▶ **Exercise requirements**: Carry over every entry exactly as written, though not the pictures it contains.

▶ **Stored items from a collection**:
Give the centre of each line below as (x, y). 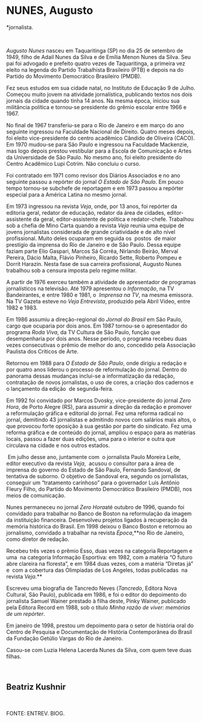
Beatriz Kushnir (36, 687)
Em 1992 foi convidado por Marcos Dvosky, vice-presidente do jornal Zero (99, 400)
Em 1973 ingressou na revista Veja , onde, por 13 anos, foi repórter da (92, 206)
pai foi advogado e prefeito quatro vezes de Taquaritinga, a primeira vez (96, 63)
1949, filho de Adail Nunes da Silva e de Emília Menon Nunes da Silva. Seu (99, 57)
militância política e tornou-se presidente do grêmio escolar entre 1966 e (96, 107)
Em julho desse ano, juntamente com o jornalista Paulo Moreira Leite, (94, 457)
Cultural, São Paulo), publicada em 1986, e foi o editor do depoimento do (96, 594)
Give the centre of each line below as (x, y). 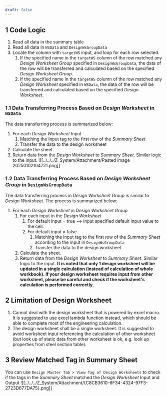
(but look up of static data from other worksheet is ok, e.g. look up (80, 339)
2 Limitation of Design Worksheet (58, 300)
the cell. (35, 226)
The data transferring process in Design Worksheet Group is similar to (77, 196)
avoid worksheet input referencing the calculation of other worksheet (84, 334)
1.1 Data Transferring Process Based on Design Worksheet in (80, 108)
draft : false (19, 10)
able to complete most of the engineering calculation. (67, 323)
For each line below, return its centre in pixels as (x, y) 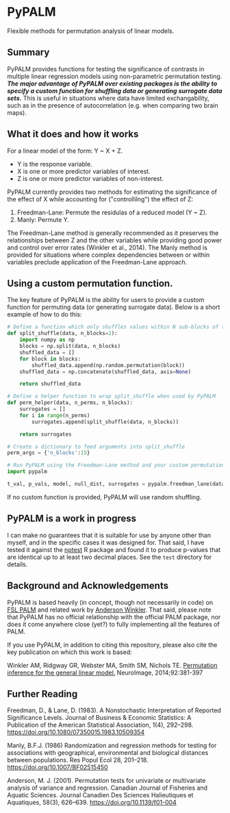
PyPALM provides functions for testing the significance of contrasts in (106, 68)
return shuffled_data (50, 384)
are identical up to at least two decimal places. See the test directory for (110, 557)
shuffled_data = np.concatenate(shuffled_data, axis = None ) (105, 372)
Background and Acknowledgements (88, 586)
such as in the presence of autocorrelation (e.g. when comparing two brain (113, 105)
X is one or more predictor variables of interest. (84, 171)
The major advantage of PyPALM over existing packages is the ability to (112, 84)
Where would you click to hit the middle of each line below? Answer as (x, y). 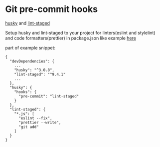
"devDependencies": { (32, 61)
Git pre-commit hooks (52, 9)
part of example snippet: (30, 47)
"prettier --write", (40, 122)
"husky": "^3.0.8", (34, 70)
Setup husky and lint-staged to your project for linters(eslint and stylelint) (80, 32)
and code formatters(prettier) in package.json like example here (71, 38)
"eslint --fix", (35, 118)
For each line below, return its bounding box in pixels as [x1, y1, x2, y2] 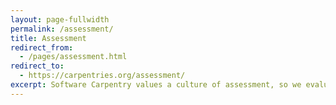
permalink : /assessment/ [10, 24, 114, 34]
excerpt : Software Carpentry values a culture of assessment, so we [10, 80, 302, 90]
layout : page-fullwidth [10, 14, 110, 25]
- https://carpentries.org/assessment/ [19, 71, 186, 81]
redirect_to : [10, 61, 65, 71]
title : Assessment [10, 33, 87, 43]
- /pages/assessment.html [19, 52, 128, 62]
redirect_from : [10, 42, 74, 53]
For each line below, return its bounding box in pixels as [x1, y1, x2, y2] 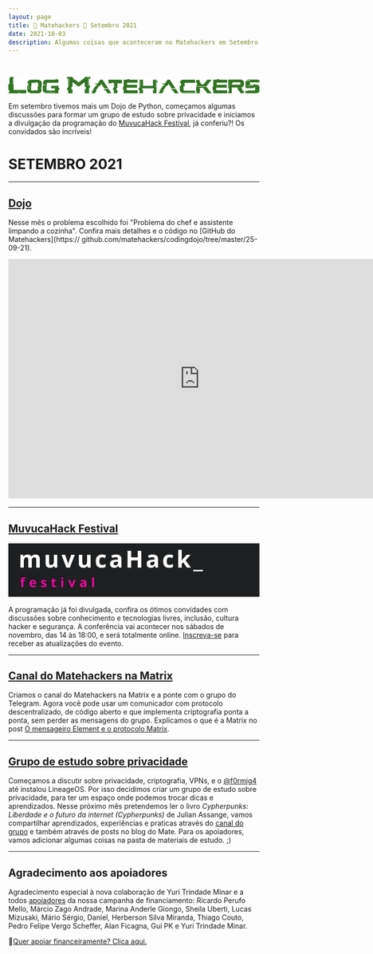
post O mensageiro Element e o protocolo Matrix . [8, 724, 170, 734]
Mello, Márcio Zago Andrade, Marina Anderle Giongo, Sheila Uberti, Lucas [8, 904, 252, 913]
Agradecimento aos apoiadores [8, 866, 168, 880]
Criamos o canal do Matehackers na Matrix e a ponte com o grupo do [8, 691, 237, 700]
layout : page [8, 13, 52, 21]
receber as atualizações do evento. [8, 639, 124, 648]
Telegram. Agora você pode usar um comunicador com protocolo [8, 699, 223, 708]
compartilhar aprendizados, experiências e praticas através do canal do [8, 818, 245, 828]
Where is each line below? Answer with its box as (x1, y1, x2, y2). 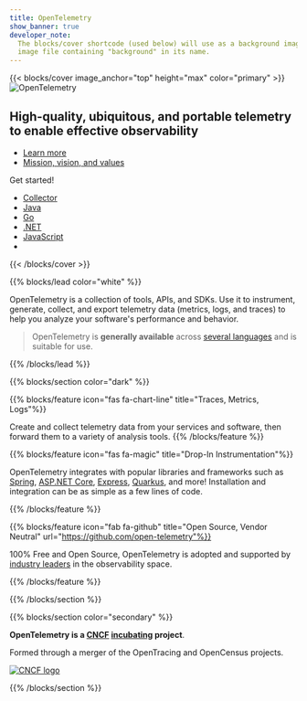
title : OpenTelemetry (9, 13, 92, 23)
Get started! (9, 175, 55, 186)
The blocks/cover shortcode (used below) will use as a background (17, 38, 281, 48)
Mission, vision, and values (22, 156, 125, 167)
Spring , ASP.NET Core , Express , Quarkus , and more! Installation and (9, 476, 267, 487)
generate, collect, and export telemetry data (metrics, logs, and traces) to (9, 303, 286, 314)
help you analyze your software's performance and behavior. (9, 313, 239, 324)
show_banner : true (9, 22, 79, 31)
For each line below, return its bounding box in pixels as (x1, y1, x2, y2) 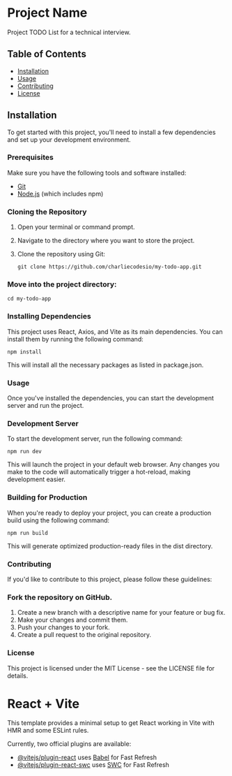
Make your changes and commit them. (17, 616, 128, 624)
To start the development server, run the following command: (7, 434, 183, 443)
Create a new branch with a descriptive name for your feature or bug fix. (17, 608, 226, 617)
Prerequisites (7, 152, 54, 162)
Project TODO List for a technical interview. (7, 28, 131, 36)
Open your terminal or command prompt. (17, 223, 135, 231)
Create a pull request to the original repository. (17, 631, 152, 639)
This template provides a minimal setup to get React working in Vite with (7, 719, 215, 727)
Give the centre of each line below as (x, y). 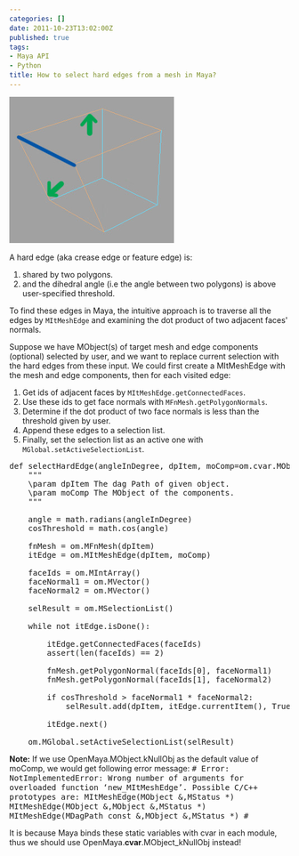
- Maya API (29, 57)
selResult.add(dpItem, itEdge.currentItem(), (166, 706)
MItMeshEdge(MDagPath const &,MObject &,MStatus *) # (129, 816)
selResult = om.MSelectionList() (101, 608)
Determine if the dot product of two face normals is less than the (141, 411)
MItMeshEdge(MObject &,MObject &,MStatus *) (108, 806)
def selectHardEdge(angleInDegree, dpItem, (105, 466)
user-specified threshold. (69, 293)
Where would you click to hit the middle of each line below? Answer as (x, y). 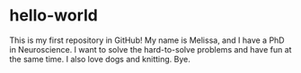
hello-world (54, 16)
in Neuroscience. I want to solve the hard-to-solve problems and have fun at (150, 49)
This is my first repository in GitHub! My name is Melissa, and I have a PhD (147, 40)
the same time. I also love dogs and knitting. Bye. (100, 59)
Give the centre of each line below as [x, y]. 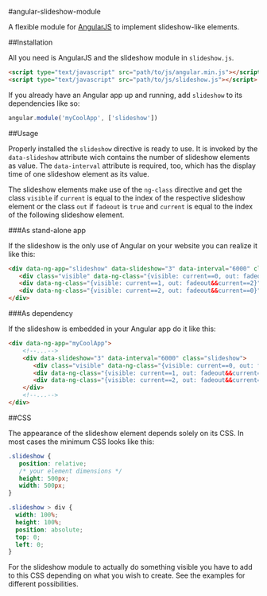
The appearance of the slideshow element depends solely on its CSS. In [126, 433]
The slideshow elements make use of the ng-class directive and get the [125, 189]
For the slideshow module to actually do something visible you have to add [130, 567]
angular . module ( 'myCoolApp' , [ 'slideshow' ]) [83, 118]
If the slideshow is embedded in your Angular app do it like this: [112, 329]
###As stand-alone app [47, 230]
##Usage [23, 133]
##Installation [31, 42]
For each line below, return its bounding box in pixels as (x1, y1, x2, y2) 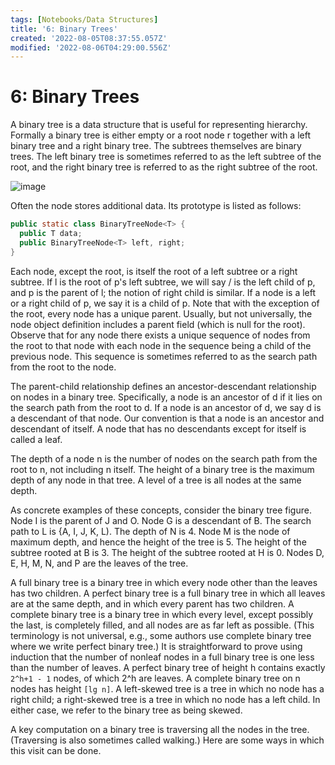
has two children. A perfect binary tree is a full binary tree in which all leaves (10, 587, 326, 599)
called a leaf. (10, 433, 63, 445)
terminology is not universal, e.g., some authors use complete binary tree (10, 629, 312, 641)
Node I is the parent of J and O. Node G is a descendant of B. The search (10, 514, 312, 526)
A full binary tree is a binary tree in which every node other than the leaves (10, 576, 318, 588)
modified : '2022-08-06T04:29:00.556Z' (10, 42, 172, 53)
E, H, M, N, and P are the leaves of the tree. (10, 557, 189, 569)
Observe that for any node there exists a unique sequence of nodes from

▶ **Result of the task**:
Give the centre of each line below as (x, y). 
Beatriz Kushnir (36, 687)
Em 1992 foi convidado por Marcos Dvosky, vice-presidente do jornal Zero (99, 400)
Em 1973 ingressou na revista Veja , onde, por 13 anos, foi repórter da (92, 206)
pai foi advogado e prefeito quatro vezes de Taquaritinga, a primeira vez (96, 63)
1949, filho de Adail Nunes da Silva e de Emília Menon Nunes da Silva. Seu (99, 57)
militância política e tornou-se presidente do grêmio escolar entre 1966 e (96, 107)
Em julho desse ano, juntamente com o jornalista Paulo Moreira Leite, (94, 457)
Cultural, São Paulo), publicada em 1986, e foi o editor do depoimento do (96, 594)
Give the centre of each line below as (x, y). 
(but look up of static data from other worksheet is ok, e.g. look up (80, 339)
2 Limitation of Design Worksheet (58, 300)
the cell. (35, 226)
The data transferring process in Design Worksheet Group is similar to (77, 196)
avoid worksheet input referencing the calculation of other worksheet (84, 334)
1.1 Data Transferring Process Based on Design Worksheet in (80, 108)
draft : false (19, 10)
able to complete most of the engineering calculation. (67, 323)
For each line below, return its centre in pixels as (x, y) 
PyPALM provides functions for testing the significance of contrasts in (106, 68)
return shuffled_data (50, 384)
are identical up to at least two decimal places. See the test directory for (110, 557)
shuffled_data = np.concatenate(shuffled_data, axis = None ) (105, 372)
Background and Acknowledgements (88, 586)
such as in the presence of autocorrelation (e.g. when comparing two brain (113, 105)
X is one or more predictor variables of interest. (84, 171)
The major advantage of PyPALM over existing packages is the ability to (112, 84)
Where would you click to hit the middle of each line below? Answer as (x, y). 
"devDependencies": { (32, 61)
Git pre-commit hooks (52, 9)
part of example snippet: (30, 47)
"prettier --write", (40, 122)
"husky": "^3.0.8", (34, 70)
Setup husky and lint-staged to your project for linters(eslint and stylelint) (80, 32)
and code formatters(prettier) in package.json like example here (71, 38)
"eslint --fix", (35, 118)
For each line below, return its bounding box in pixels as [x1, y1, x2, y2] 
permalink : /assessment/ [10, 24, 114, 34]
excerpt : Software Carpentry values a culture of assessment, so we [10, 80, 302, 90]
layout : page-fullwidth [10, 14, 110, 25]
- https://carpentries.org/assessment/ [19, 71, 186, 81]
redirect_to : [10, 61, 65, 71]
title : Assessment [10, 33, 87, 43]
- /pages/assessment.html [19, 52, 128, 62]
redirect_from : [10, 42, 74, 53]
For each line below, return its bounding box in pixels as [x1, y1, x2, y2] 
post O mensageiro Element e o protocolo Matrix . [8, 724, 170, 734]
Mello, Márcio Zago Andrade, Marina Anderle Giongo, Sheila Uberti, Lucas [8, 904, 252, 913]
Agradecimento aos apoiadores [8, 866, 168, 880]
Criamos o canal do Matehackers na Matrix e a ponte com o grupo do [8, 691, 237, 700]
layout : page [8, 13, 52, 21]
receber as atualizações do evento. [8, 639, 124, 648]
Telegram. Agora você pode usar um comunicador com protocolo [8, 699, 223, 708]
compartilhar aprendizados, experiências e praticas através do canal do [8, 818, 245, 828]
Where is each line below? Answer with its box as (x1, y1, x2, y2). 
title : OpenTelemetry (9, 13, 92, 23)
Get started! (9, 175, 55, 186)
The blocks/cover shortcode (used below) will use as a background (17, 38, 281, 48)
Mission, vision, and values (22, 156, 125, 167)
Spring , ASP.NET Core , Express , Quarkus , and more! Installation and (9, 476, 267, 487)
generate, collect, and export telemetry data (metrics, logs, and traces) to (9, 303, 286, 314)
help you analyze your software's performance and behavior. (9, 313, 239, 324)
show_banner : true (9, 22, 79, 31)
For each line below, return its bounding box in pixels as (x1, y1, x2, y2) 
Make your changes and commit them. (17, 616, 128, 624)
To start the development server, run the following command: (7, 434, 183, 443)
Create a new branch with a descriptive name for your feature or bug fix. (17, 608, 226, 617)
Prerequisites (7, 152, 54, 162)
Project TODO List for a technical interview. (7, 28, 131, 36)
Open your terminal or command prompt. (17, 223, 135, 231)
Create a pull request to the original repository. (17, 631, 152, 639)
This template provides a minimal setup to get React working in Vite with (7, 719, 215, 727)
Give the centre of each line below as (x, y). 
- Maya API (29, 57)
selResult.add(dpItem, itEdge.currentItem(), (166, 706)
MItMeshEdge(MDagPath const &,MObject &,MStatus *) # (129, 816)
selResult = om.MSelectionList() (101, 608)
Determine if the dot product of two face normals is less than the (141, 411)
MItMeshEdge(MObject &,MObject &,MStatus *) (108, 806)
def selectHardEdge(angleInDegree, dpItem, (105, 466)
user-specified threshold. (69, 293)
Where would you click to hit the middle of each line below? Answer as (x, y). 
hello-world (54, 16)
in Neuroscience. I want to solve the hard-to-solve problems and have fun at (150, 49)
This is my first repository in GitHub! My name is Melissa, and I have a PhD (147, 40)
the same time. I also love dogs and knitting. Bye. (100, 59)
Give the centre of each line below as [x, y]. 
The appearance of the slideshow element depends solely on its CSS. In [126, 433]
The slideshow elements make use of the ng-class directive and get the [125, 189]
For the slideshow module to actually do something visible you have to add [130, 567]
angular . module ( 'myCoolApp' , [ 'slideshow' ]) [83, 118]
If the slideshow is embedded in your Angular app do it like this: [112, 329]
###As stand-alone app [47, 230]
##Usage [23, 133]
##Installation [31, 42]
For each line below, return its bounding box in pixels as (x1, y1, x2, y2) 
has two children. A perfect binary tree is a full binary tree in which all leaves (10, 587, 326, 599)
called a leaf. (10, 433, 63, 445)
terminology is not universal, e.g., some authors use complete binary tree (10, 629, 312, 641)
Node I is the parent of J and O. Node G is a descendant of B. The search (10, 514, 312, 526)
A full binary tree is a binary tree in which every node other than the leaves (10, 576, 318, 588)
modified : '2022-08-06T04:29:00.556Z' (10, 42, 172, 53)
E, H, M, N, and P are the leaves of the tree. (10, 557, 189, 569)
Observe that for any node there exists a unique sequence of nodes from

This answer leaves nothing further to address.